Tested on the Scanian Economic Demographic Database
Rectangular file where each row represents a unique combination of Id_I and date, and each variable has been transposed into a column.
“Elisodes_file_time_string”. The time string contains the date and time when the final file is saved.
Id_I, date1 (start of spell), date2 (end of spell), and all variables included in the extraction.
The extraction must contain a variable specifying the period at risk. The program excludes all rows when the individual is not at risk from the final episodes table.
None. It is possible to add labels to categorical variables. Labels should be stored in an external file containing the fields Type, Value and ValueLabel.
The file can be specified in the syntax when running the program, as shown below. Using labels is optional
This program was developed for the IDS and EIDS. It converts a data extraction into a rectangular episodes table that is ready for statistical analysis.
It uses in input the file Chronicle.dta, containing the data extraction, and the file VarSetup.dta, containing information relative to such extraction. These files must be saved in the working directory.
Each date of change in any of the variables considered in the analysis must be included in the Chronicle file. The Chronicle file should contain the columns ID_I, Type, Value, Day, Month, Year and DayFrac (used to adjust date collisions). The Chronicle file must also contain a variable which defines the period in which the individual is at risk (specified in the syntax below), with value 1 when the individual first becomes at risk and Value 0 when the individual last stops being at risk.

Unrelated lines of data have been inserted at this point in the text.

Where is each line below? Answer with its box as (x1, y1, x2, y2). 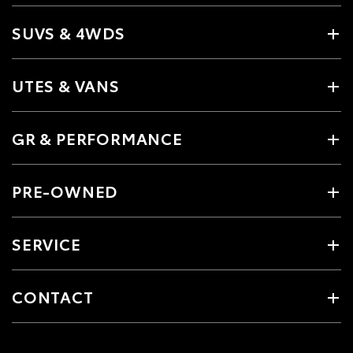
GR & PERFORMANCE (12, 127, 183, 150)
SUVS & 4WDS (12, 21, 125, 44)
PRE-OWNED (12, 180, 118, 203)
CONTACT (12, 285, 94, 308)
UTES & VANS (12, 74, 120, 97)
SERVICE (12, 232, 81, 255)
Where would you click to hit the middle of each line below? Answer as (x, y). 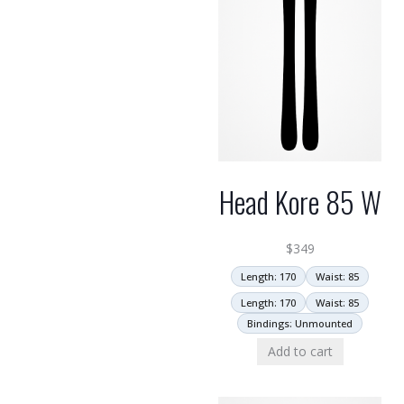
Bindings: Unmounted (300, 323)
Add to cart (300, 351)
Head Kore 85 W (300, 202)
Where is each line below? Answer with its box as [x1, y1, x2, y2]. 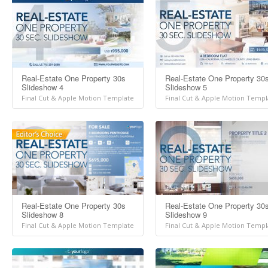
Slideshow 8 [22, 209, 63, 220]
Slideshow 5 [165, 81, 207, 93]
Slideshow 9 [165, 209, 207, 220]
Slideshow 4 [22, 81, 63, 93]
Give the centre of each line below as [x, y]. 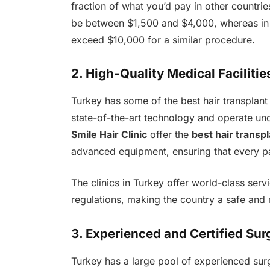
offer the [169, 134]
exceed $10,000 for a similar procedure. [163, 39]
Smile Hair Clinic [109, 134]
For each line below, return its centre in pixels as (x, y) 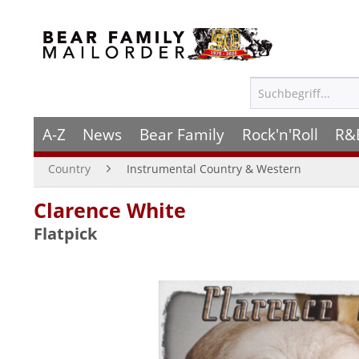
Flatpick (65, 234)
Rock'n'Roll (280, 134)
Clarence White (110, 210)
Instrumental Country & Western (214, 169)
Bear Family (182, 134)
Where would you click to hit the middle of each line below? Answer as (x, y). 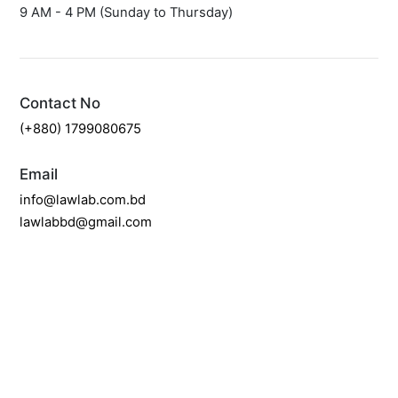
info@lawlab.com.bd (83, 199)
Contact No (60, 103)
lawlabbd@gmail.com (86, 222)
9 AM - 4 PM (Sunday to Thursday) (127, 12)
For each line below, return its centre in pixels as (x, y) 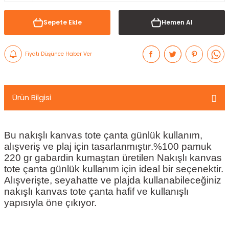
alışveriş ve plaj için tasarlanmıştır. (79, 146)
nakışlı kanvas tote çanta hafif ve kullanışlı (96, 191)
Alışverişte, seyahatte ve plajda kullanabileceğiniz (113, 180)
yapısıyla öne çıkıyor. (50, 203)
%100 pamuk (182, 146)
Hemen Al (177, 22)
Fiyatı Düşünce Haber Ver (59, 54)
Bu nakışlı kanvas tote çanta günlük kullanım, (103, 135)
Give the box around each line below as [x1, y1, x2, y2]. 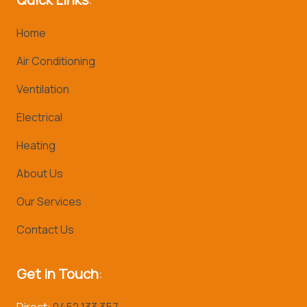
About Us [16, 165, 63, 181]
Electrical [16, 109, 62, 125]
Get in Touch [16, 264, 99, 283]
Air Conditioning [16, 53, 95, 69]
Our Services [16, 193, 82, 209]
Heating [16, 137, 56, 153]
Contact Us [16, 221, 74, 237]
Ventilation [16, 81, 69, 97]
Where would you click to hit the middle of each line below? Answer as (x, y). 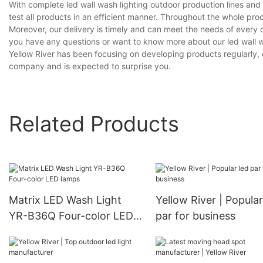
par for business (195, 216)
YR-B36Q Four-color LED (71, 216)
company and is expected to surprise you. (90, 66)
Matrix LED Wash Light (65, 200)
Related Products (94, 124)
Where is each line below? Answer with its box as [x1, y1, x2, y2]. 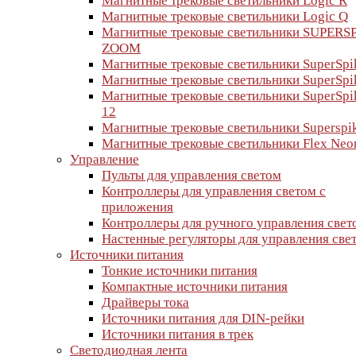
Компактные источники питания [102, 279, 288, 294]
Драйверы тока [102, 295, 189, 310]
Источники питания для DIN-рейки [102, 311, 304, 326]
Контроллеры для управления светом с [102, 184, 326, 199]
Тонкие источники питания [102, 263, 257, 278]
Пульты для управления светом [102, 168, 281, 183]
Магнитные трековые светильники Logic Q [102, 9, 348, 24]
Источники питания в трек [102, 327, 253, 342]
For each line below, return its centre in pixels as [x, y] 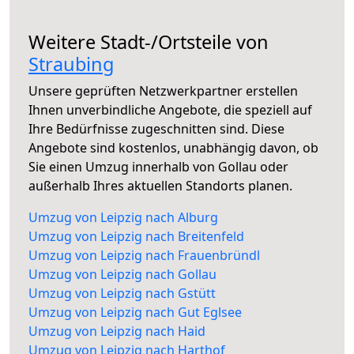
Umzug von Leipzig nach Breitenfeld [136, 237]
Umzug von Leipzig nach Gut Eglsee [135, 313]
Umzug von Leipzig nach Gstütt [122, 294]
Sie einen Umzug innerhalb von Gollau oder [158, 167]
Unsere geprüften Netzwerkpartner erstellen [163, 91]
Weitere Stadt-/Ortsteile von [149, 42]
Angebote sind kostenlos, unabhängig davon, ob [173, 148]
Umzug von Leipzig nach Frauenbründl [144, 256]
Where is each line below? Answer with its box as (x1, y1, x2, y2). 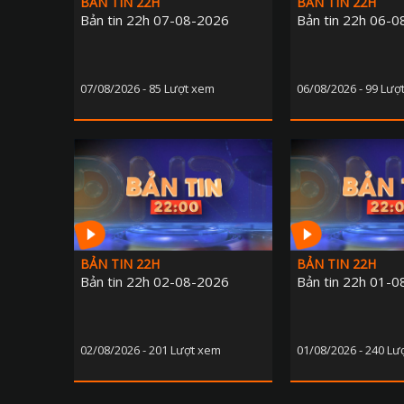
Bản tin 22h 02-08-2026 (80, 272, 229, 291)
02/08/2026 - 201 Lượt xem (80, 342, 221, 359)
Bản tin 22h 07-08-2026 (80, 11, 229, 30)
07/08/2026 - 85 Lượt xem (80, 80, 215, 97)
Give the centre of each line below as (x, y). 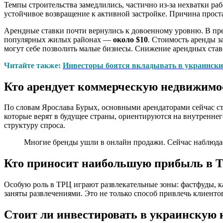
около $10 (130, 39)
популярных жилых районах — (58, 39)
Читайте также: (32, 65)
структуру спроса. (35, 125)
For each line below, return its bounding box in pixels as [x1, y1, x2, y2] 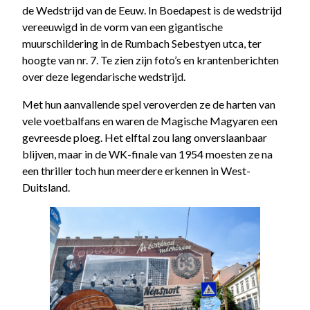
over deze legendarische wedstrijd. [22, 69, 185, 83]
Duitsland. [22, 180, 70, 194]
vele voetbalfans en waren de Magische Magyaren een [22, 113, 277, 127]
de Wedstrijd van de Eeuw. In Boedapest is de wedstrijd [22, 3, 282, 17]
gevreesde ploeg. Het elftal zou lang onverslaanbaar [22, 130, 267, 144]
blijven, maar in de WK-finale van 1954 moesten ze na [22, 147, 273, 161]
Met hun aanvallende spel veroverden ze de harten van [22, 97, 275, 111]
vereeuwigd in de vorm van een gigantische [22, 19, 223, 33]
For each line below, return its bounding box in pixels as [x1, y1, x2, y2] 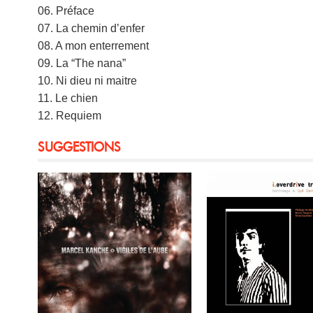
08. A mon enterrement [38, 39, 150, 52]
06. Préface [38, 4, 95, 17]
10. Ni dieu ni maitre [38, 74, 138, 87]
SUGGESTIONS [38, 138, 122, 155]
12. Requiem [38, 109, 102, 122]
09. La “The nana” [38, 57, 126, 69]
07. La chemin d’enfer [38, 22, 145, 34]
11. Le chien [38, 92, 99, 104]
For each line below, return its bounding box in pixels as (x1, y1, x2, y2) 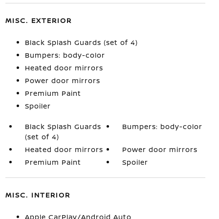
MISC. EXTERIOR (5, 16, 72, 25)
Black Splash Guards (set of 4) (24, 38, 138, 47)
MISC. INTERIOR (5, 190, 70, 199)
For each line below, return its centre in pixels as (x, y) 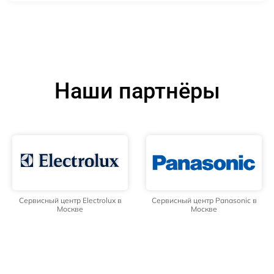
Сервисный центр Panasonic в (204, 200)
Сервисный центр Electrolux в (70, 200)
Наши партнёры (137, 91)
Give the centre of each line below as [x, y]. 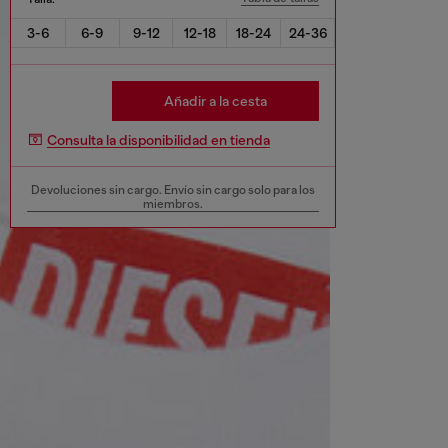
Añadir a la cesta [216, 100]
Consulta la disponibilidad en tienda [158, 140]
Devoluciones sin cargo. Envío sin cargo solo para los [173, 189]
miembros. [173, 203]
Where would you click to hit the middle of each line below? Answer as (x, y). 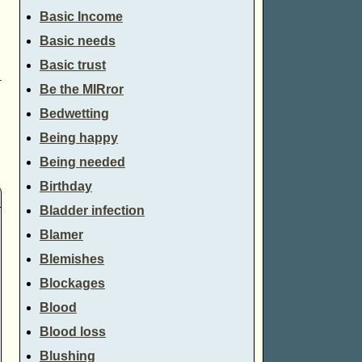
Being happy (78, 138)
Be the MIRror (81, 90)
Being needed (82, 162)
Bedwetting (74, 114)
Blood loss (72, 332)
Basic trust (72, 65)
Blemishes (72, 259)
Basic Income (81, 17)
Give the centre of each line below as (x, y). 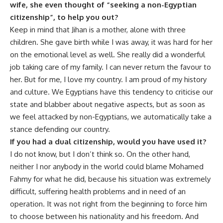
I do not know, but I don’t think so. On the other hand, (100, 154)
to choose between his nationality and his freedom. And (104, 217)
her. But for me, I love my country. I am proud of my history (108, 80)
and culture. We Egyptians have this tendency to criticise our (111, 92)
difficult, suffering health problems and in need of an (98, 192)
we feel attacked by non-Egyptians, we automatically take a (111, 117)
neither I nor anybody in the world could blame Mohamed (107, 167)
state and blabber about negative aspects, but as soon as (108, 105)

Gaps in the period at risk can also be defined (0 on the date of exit and 1 on the date of return). All spells when the individual is not at risk are deleted from the episodes table by the program.
Information relating to the variables included in the extraction must be included in the Variable setup file, which should contain the fields Type, Transition and Duration. Transition distinguishes between events (which change value at the end of a spell: Transition = End), time-varying variables (which change value at the start of a spell: Transition = Start) and time-invariant variables (Transition = Invariant). Duration distinguishes whether the Values of a Type are valid only on their date of declaration (Duration = Instant) or between a date of declaration and the next date of declaration/End_date (Duration = Continuous).
When creating an episodes table, labels can be added by the program to Values of categorical numerical variables. Labels should be stored in an external file containing the fields Type, Value and ValueLabel.
The file can be specified in the syntax when running the program, as shown below. Using labels is optional.
The program rectangularises time-varying and time-invariant variables and events and creates spells, based on the dates of change in any of these variables. In the last steps the program formats the episodes file based on the information specified in the Variable setup file.
The output of the program is saved with the name Elisodes_file_time_string.dta (the time string contains the date and time when the final file is saved).
Part 1.- Reading and preparation of the variable setup file.
Part 2.- Reading and preparation the chronicle file.
Part 3.- Checking that chronicle and variable setup files contain the same types.
Part 4.- Rectangularization of time-varying variables
Part 5.- Rectangularization of time-invariant variables
Part 6.- Rectangularization of events
Part 7.- Construction of spells
Part 8.- Formatting of the episodes file
Part 9.- Dropping of spells when the individual is not at risk
a. Test data: DemoDatabase (see related documents)
b. Validation tests: The program has been tested using the DemoDatabase and the SEDD.
Chronicle and Variable setup files (see related documents).
Any (source or created variables); must contain a variable specifying the period at risk.
Day, Month, Year, DayFrac. DayFrac is optional and is used to handle date collisions (more than one Value of the same Type on the same date).